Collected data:
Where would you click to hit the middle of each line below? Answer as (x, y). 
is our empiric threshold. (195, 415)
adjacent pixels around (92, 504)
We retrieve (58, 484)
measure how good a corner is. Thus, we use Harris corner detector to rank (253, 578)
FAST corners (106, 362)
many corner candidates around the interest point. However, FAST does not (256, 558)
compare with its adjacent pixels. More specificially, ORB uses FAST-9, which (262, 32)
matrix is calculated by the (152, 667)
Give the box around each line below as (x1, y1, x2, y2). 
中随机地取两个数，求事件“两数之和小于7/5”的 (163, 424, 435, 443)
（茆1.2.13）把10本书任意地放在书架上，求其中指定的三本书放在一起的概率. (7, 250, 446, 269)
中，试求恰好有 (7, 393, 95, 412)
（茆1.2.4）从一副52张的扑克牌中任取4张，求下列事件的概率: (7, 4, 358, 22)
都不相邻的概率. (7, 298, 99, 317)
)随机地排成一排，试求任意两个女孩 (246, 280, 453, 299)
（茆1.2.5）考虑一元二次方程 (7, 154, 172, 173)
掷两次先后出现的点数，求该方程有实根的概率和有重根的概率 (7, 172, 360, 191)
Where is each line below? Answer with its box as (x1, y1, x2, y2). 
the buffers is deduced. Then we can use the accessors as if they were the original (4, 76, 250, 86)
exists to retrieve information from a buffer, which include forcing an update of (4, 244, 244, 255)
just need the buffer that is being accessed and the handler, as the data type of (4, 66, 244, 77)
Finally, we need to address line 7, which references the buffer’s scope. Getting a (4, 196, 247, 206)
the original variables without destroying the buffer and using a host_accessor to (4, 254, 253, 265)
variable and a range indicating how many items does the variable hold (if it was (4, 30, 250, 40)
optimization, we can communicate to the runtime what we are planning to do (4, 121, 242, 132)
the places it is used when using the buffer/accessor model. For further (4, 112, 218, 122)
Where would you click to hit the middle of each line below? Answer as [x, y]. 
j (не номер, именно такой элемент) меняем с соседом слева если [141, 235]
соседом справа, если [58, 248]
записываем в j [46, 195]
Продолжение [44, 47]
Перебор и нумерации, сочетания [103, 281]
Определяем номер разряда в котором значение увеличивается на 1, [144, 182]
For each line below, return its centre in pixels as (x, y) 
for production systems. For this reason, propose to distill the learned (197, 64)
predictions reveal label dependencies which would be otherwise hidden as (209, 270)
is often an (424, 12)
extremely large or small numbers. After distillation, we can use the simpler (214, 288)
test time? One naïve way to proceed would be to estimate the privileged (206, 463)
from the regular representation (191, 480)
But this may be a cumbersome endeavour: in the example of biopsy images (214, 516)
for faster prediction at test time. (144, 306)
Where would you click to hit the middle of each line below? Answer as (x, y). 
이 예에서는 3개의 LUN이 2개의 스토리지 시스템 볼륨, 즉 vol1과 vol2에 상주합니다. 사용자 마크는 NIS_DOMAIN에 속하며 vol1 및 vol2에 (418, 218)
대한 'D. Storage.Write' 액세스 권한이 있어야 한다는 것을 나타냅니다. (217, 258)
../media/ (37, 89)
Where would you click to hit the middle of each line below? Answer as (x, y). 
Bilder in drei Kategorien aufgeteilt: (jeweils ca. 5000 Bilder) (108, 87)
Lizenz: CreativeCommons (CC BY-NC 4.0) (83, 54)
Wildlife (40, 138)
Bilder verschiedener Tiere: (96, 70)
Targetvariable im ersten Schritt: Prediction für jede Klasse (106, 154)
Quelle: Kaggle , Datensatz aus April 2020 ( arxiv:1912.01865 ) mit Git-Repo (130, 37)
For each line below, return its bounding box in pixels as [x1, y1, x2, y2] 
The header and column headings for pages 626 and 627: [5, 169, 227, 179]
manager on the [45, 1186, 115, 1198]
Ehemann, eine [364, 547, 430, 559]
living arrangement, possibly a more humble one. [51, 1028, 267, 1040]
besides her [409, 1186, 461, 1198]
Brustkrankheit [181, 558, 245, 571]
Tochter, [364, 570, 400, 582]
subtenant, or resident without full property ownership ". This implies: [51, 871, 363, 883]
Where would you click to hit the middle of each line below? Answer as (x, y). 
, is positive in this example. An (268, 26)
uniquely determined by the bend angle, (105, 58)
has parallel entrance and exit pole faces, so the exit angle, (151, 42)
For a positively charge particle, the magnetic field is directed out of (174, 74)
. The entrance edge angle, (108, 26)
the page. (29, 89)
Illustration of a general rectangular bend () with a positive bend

PROBLEM STATEMENT: The full set of entries should appear again, unchanged, line by line.

WORKED SOLUTION:
Where would you click to hit the middle of each line below? Answer as (x, y). 
is our empiric threshold. (195, 415)
adjacent pixels around (92, 504)
We retrieve (58, 484)
measure how good a corner is. Thus, we use Harris corner detector to rank (253, 578)
FAST corners (106, 362)
many corner candidates around the interest point. However, FAST does not (256, 558)
compare with its adjacent pixels. More specificially, ORB uses FAST-9, which (262, 32)
matrix is calculated by the (152, 667)
Give the box around each line below as (x1, y1, x2, y2). 
中随机地取两个数，求事件“两数之和小于7/5”的 (163, 424, 435, 443)
（茆1.2.13）把10本书任意地放在书架上，求其中指定的三本书放在一起的概率. (7, 250, 446, 269)
中，试求恰好有 (7, 393, 95, 412)
（茆1.2.4）从一副52张的扑克牌中任取4张，求下列事件的概率: (7, 4, 358, 22)
都不相邻的概率. (7, 298, 99, 317)
)随机地排成一排，试求任意两个女孩 (246, 280, 453, 299)
（茆1.2.5）考虑一元二次方程 (7, 154, 172, 173)
掷两次先后出现的点数，求该方程有实根的概率和有重根的概率 (7, 172, 360, 191)
Where is each line below? Answer with its box as (x1, y1, x2, y2). 
the buffers is deduced. Then we can use the accessors as if they were the original (4, 76, 250, 86)
exists to retrieve information from a buffer, which include forcing an update of (4, 244, 244, 255)
just need the buffer that is being accessed and the handler, as the data type of (4, 66, 244, 77)
Finally, we need to address line 7, which references the buffer’s scope. Getting a (4, 196, 247, 206)
the original variables without destroying the buffer and using a host_accessor to (4, 254, 253, 265)
variable and a range indicating how many items does the variable hold (if it was (4, 30, 250, 40)
optimization, we can communicate to the runtime what we are planning to do (4, 121, 242, 132)
the places it is used when using the buffer/accessor model. For further (4, 112, 218, 122)
Where would you click to hit the middle of each line below? Answer as [x, y]. 
j (не номер, именно такой элемент) меняем с соседом слева если [141, 235]
соседом справа, если [58, 248]
записываем в j [46, 195]
Продолжение [44, 47]
Перебор и нумерации, сочетания [103, 281]
Определяем номер разряда в котором значение увеличивается на 1, [144, 182]
For each line below, return its centre in pixels as (x, y) 
for production systems. For this reason, propose to distill the learned (197, 64)
predictions reveal label dependencies which would be otherwise hidden as (209, 270)
is often an (424, 12)
extremely large or small numbers. After distillation, we can use the simpler (214, 288)
test time? One naïve way to proceed would be to estimate the privileged (206, 463)
from the regular representation (191, 480)
But this may be a cumbersome endeavour: in the example of biopsy images (214, 516)
for faster prediction at test time. (144, 306)
Where would you click to hit the middle of each line below? Answer as (x, y). 
이 예에서는 3개의 LUN이 2개의 스토리지 시스템 볼륨, 즉 vol1과 vol2에 상주합니다. 사용자 마크는 NIS_DOMAIN에 속하며 vol1 및 vol2에 (418, 218)
대한 'D. Storage.Write' 액세스 권한이 있어야 한다는 것을 나타냅니다. (217, 258)
../media/ (37, 89)
Where would you click to hit the middle of each line below? Answer as (x, y). 
Bilder in drei Kategorien aufgeteilt: (jeweils ca. 5000 Bilder) (108, 87)
Lizenz: CreativeCommons (CC BY-NC 4.0) (83, 54)
Wildlife (40, 138)
Bilder verschiedener Tiere: (96, 70)
Targetvariable im ersten Schritt: Prediction für jede Klasse (106, 154)
Quelle: Kaggle , Datensatz aus April 2020 ( arxiv:1912.01865 ) mit Git-Repo (130, 37)
For each line below, return its bounding box in pixels as [x1, y1, x2, y2] 
The header and column headings for pages 626 and 627: [5, 169, 227, 179]
manager on the [45, 1186, 115, 1198]
Ehemann, eine [364, 547, 430, 559]
living arrangement, possibly a more humble one. [51, 1028, 267, 1040]
besides her [409, 1186, 461, 1198]
Brustkrankheit [181, 558, 245, 571]
Tochter, [364, 570, 400, 582]
subtenant, or resident without full property ownership ". This implies: [51, 871, 363, 883]
Where would you click to hit the middle of each line below? Answer as (x, y). 
, is positive in this example. An (268, 26)
uniquely determined by the bend angle, (105, 58)
has parallel entrance and exit pole faces, so the exit angle, (151, 42)
For a positively charge particle, the magnetic field is directed out of (174, 74)
. The entrance edge angle, (108, 26)
the page. (29, 89)
Illustration of a general rectangular bend () with a positive bend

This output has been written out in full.